Desde el 16 de abril pasado, los ecuatorianos no somos los mismos. Como diría el mexicano Juan Villoro, luego de vivir el terremoto de Chile, es como si hubiéramos incorporado un sismógrafo en nuestro cuerpo. Los poetas han vertido tinta acerca de sus experiencias con la actividad sísimica del planeta. Paul Hermann, en su #PatenteDeCorso recuerda a algunos vates telúricos y habla de nuestros temblores recientes.

Foto: Diego Cazar Baquero

#PatenteDeCorso

Por Paul Hermann 

El terremoto de Manabí y Esmeraldas lo partió todo, incluido el modo en que ahora sentimos los temblores. Es como si nuestros oídos hubiesen sustituido sus tímpanos por estetoscopios con los cuales escuchar los latidos de la tierra; como si el miedo hubiese hecho metástasis; como si nos hubiesen espinado la calma.

Los movimientos y la tierra devastada han exprimido la savia más profunda de los poetas: Neruda, poeta telúrico a fin de cuentas, describió el terremoto de Chile de 1960 con metáforas ecuestres, uno de sus temas recurrentes: “Otra vez, otra vez el caballo iracundo patea el planeta (….) otra vez la herradura en el rostro”.

Violeta Parra padeció el mismo terremoto en un hotel de Puerto Montt. Lo describió a su manera, es decir, con una décima: “Estaba en el dormitorio / de un alto segundo piso / cuando principia el granizo / de aquel feroz purgatorio; / espejos y lavatorios / descienden por las paredes. / ‘Señor, ¿acaso no puedes / calmarte por un segundo?’ / Y me responde iracundo: ‘Pa’l tiburón son las redes’”.

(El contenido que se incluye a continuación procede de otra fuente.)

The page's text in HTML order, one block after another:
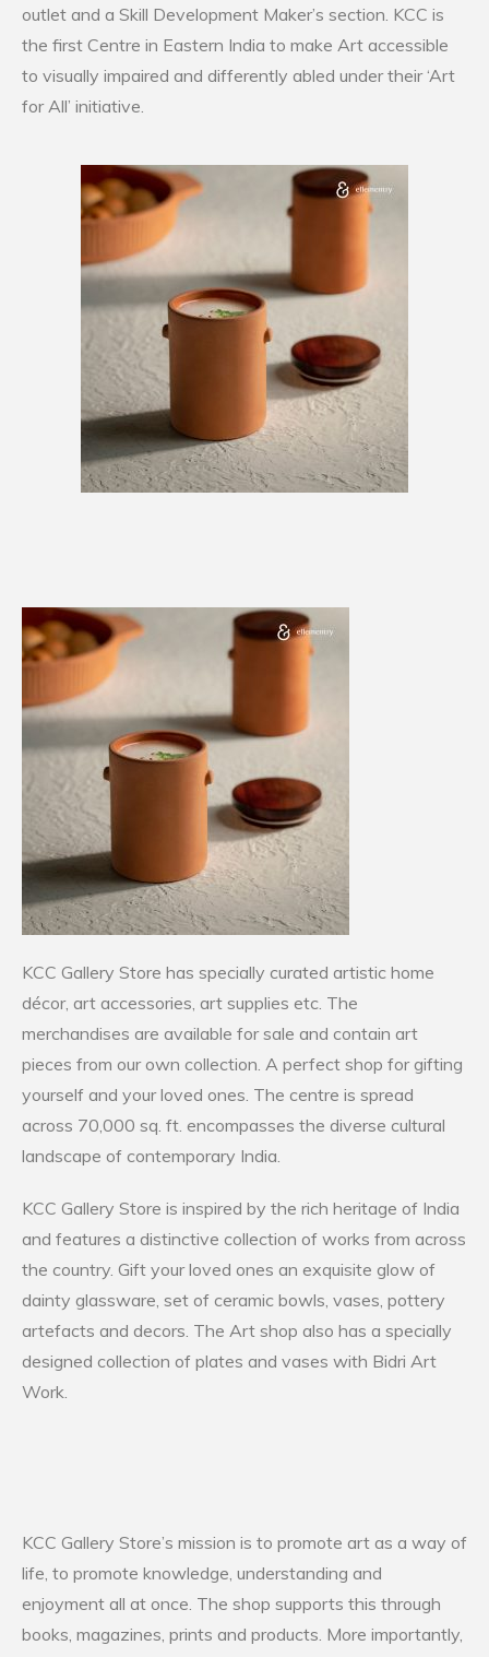
outlet and a Skill Development Maker’s section. KCC is
the first Centre in Eastern India to make Art accessible
to visually impaired and differently abled under their ‘Art
for All’ initiative.
KCC Gallery Store has specially curated artistic home
décor, art accessories, art supplies etc. The
merchandises are available for sale and contain art
pieces from our own collection. A perfect shop for gifting
yourself and your loved ones. The centre is spread
across 70,000 sq. ft. encompasses the diverse cultural
landscape of contemporary India.
KCC Gallery Store is inspired by the rich heritage of India
and features a distinctive collection of works from across
the country. Gift your loved ones an exquisite glow of
dainty glassware, set of ceramic bowls, vases, pottery
artefacts and decors. The Art shop also has a specially
designed collection of plates and vases with Bidri Art
Work.
KCC Gallery Store’s mission is to promote art as a way of
life, to promote knowledge, understanding and
enjoyment all at once. The shop supports this through
books, magazines, prints and products. More importantly,
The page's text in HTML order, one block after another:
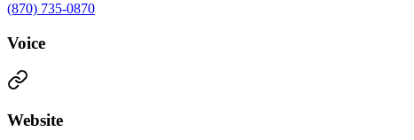
(870) 735-0870
Voice
Website
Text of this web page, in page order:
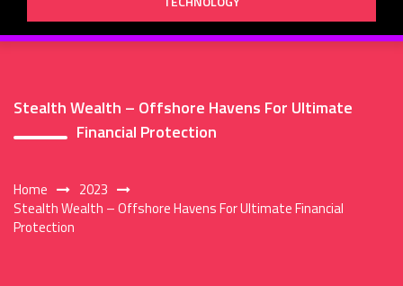
Stealth Wealth – Offshore Havens For Ultimate
Financial Protection
Home
2023
Stealth Wealth – Offshore Havens For Ultimate Financial
Protection
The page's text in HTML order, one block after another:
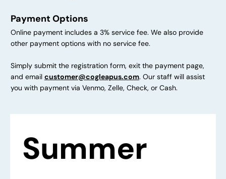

El héroe libertario cubano José Martí fue testigo del terremoto que en 1886 destruyó Charleston (Carolina del Sur), y narró los sucesos muy a su manera, esto es, estableciendo un nexo entre la destrucción y las desigualdades sociales: “Y ¡hoy los ferrocarriles que llegan a sus puertas se detienen a medio camino sobre sus rieles retorcidos, partidos, hundidos, levantados; las torres están por tierra; la población ha pasado una semana de rodillas; los negros y sus antiguos señores han dormido bajo la misma lona, y comido del mismo pan de lástima, frente a las ruinas de sus casas, a las paredes caídas, a las rejas lanzadas de su base de piedra, a las columnas rotas!”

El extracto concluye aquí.